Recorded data
= = = = =

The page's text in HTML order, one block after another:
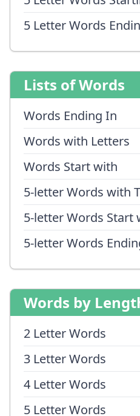
5 Letter Words
Lists of Words
Words Ending In
Words with Letters
Words Start with
5-letter Words with
5-letter Words Start
5-letter Words
Words by
2 Letter Words
3 Letter Words
4 Letter Words
5 Letter Words
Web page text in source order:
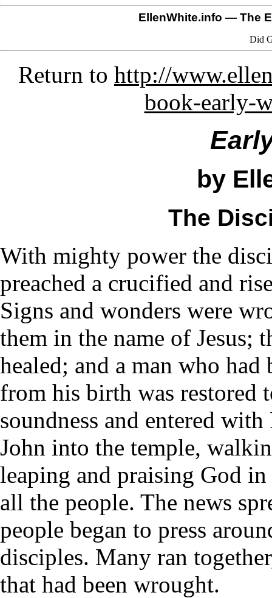
EllenWhite.info — The
Did
Return to http://
book-early-
by
The
With mighty power the
preached a crucified and
Signs and wonders were
them in the name of Jesus;
healed; and a man who had
from his birth was restored
soundness and entered with
John into the temple,
leaping and praising God
all the people. The news
people began to press
disciples. Many ran
that had been wrought.
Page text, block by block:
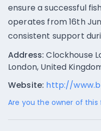
ensure a successful
operates from 16th
consistent support
Address: Clockhouse
London, United
Website: http://
Are you the owner of this
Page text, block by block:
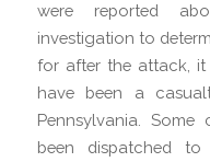
were reported
investigation to
for after the attack, it
have been a
Pennsylvania.
been dispatched
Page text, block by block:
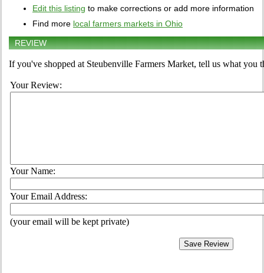
Edit this listing to make corrections or add more information
Find more local farmers markets in Ohio
REVIEW
If you've shopped at Steubenville Farmers Market, tell us what you
Your Review:
Your Name:
Your Email Address:
(your email will be kept private)
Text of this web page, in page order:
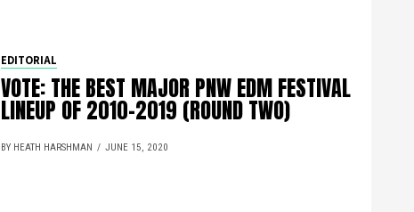
EDITORIAL
VOTE: THE BEST MAJOR PNW EDM FESTIVAL
LINEUP OF 2010-2019 (ROUND TWO)
BY HEATH HARSHMAN JUNE 15, 2020
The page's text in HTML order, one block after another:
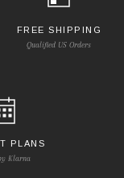
FREE SHIPPING
Qualified US Orders
PLANS
Klarna
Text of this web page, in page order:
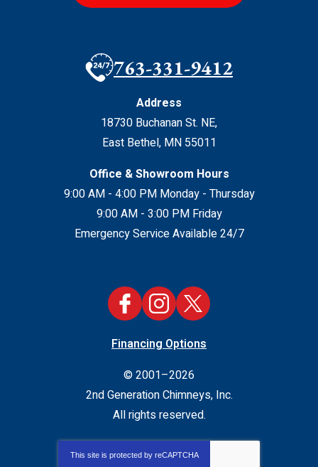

= = = = =

*Exercise details*
The task calls for every line of the data to be returned exactly, without pictures.

*Finished task*
The page's text in HTML order, one block after another:
5 Letter Words
Lists of Words
Words Ending In
Words with Letters
Words Start with
5-letter Words with
5-letter Words Start
5-letter Words
Words by
2 Letter Words
3 Letter Words
4 Letter Words
5 Letter Words
Web page text in source order:
EllenWhite.info — The
Did
Return to http://
book-early-
by
The
With mighty power the
preached a crucified and
Signs and wonders were
them in the name of Jesus;
healed; and a man who had
from his birth was restored
soundness and entered with
John into the temple,
leaping and praising God
all the people. The news
people began to press
disciples. Many ran
that had been wrought.
Page text, block by block:
ensure a successful
operates from 16th
consistent support
Address: Clockhouse
London, United
Website: http://
Are you the owner of this
Page text, block by block:
were reported
investigation to
for after the attack, it
have been a
Pennsylvania.
been dispatched
Page text, block by block:
Edit this listing to make corrections or add more information
Find more local farmers markets in Ohio
REVIEW
If you've shopped at Steubenville Farmers Market, tell us what you
Your Review:
Your Name:
Your Email Address:
(your email will be kept private)
Text of this web page, in page order:
EDITORIAL
VOTE: THE BEST MAJOR PNW EDM FESTIVAL
LINEUP OF 2010-2019 (ROUND TWO)
BY HEATH HARSHMAN JUNE 15, 2020
The page's text in HTML order, one block after another:
FREE SHIPPING
Qualified US Orders
PLANS
Klarna
Text of this web page, in page order:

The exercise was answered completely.